Calculating sha1 for files using tokio::io::copy

I'm looking to add checksums for fileuploads by calculating sha1 when using tokio::io::copy.

let src  = StreamReader::new(request_body);
let mut dest = File::open("foo").await?;
tokio::io::copy(&mut src, &mut dest).await.unwrap();

What is the good way to calculate sha1? File size can be large spanning several gigs.

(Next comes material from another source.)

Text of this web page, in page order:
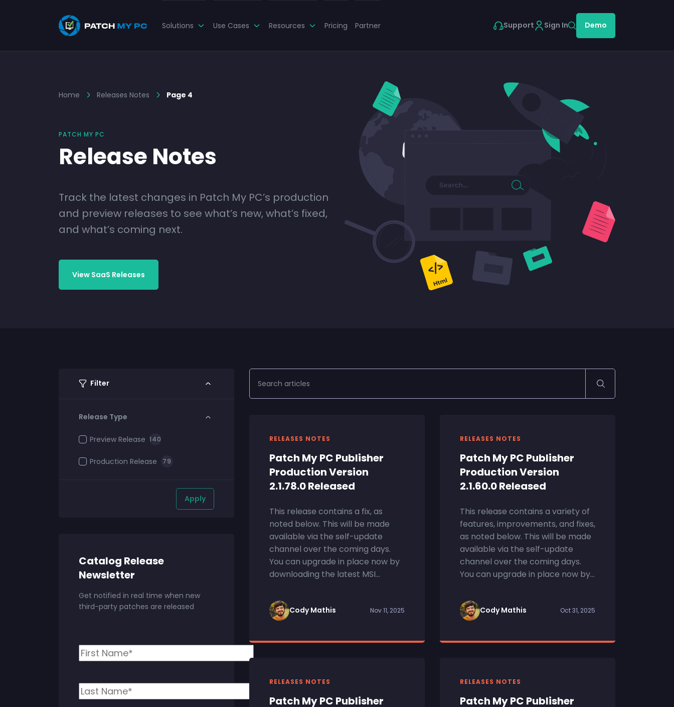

One option is to create an AsyncRead wrapper that calls the underlying AsyncRead type to do the read and then use any new data to update the hasher

use pin_project_lite::pin_project;
use sha1::{Digest, Sha1};
use std::{error::Error, io::Read, task::Poll};
use tokio::{
    fs::{File, OpenOptions},
    io::AsyncRead,
};

// Using pin_project_lite to avoid the unsafe pin manipulation
pin_project! {
    pub struct HashRead<T> {
        #[pin]
        read: T,
        // CAUTION: Sha1 is considered broken, don't use it where you need strong
        // cryptographic guarantees from a hash function
        hasher: Sha1,
    }
}

impl<T> HashRead<T> {
    pub fn new(read: T) -> Self {
        Self {
            read,
            hasher: Sha1::new(),
        }
    }

    pub fn hash(self) -> Vec<u8> {
        self.hasher.finalize().as_slice().into()
    }
}

impl<T> AsyncRead for HashRead<T>
where
    T: AsyncRead,
{
    fn poll_read(
        self: std::pin::Pin<&mut Self>,
        cx: &mut std::task::Context<'_>,
        buf: &mut tokio::io::ReadBuf<'_>,
    ) -> std::task::Poll<std::io::Result<()>> {
        let this = self.project();
        let before_len = buf.filled().len();

        // Pass on the Poll result, updating the hasher if some new data was written to the buffer.
        match this.read.poll_read(cx, buf) {
            Poll::Pending => Poll::Pending,
            Poll::Ready(Err(e)) => Poll::Ready(Err(e)),
            Poll::Ready(Ok(())) => {
                let filled = buf.filled();
                let after_len = filled.len();

                if after_len > before_len {
                    // new data was placed in the buffer, update the hasher with newly written data.
                    let new = &filled[before_len..];
                    this.hasher.update(new);
                }

                Poll::Ready(Ok(()))
            }
        }
    }
}

#[tokio::main]
async fn main() -> Result<(), Box<dyn Error>> {
    let file_path = std::env::args().nth(1).unwrap();
    let mut src = HashRead::new(File::open(&file_path).await?);
    let mut dest = OpenOptions::new()
        .create(true)
        .write(true)
        .open("foo")
        .await?;
    tokio::io::copy(&mut src, &mut dest).await.unwrap();

    let hash = src.hash();
    println!("{hash:?}");

    // Check that the hash we calculated incrementally matches the hash if we just read the whole file in one operation and feed it directly to the hasher.
    assert_eq!(hash, {
        use std::fs::File;

        let mut buffer = Vec::new();
        File::open(file_path)
            .unwrap()
            .read_to_end(&mut buffer)
            .unwrap();

        let mut hasher = Sha1::new();
        hasher.update(&buffer);

        std::convert::identity::<Vec<u8>>(hasher.finalize().as_slice().into())
    });

    Ok(())
}

You can run that with

cargo run path/to/big/file
1 Like

This is perfect. Thanks!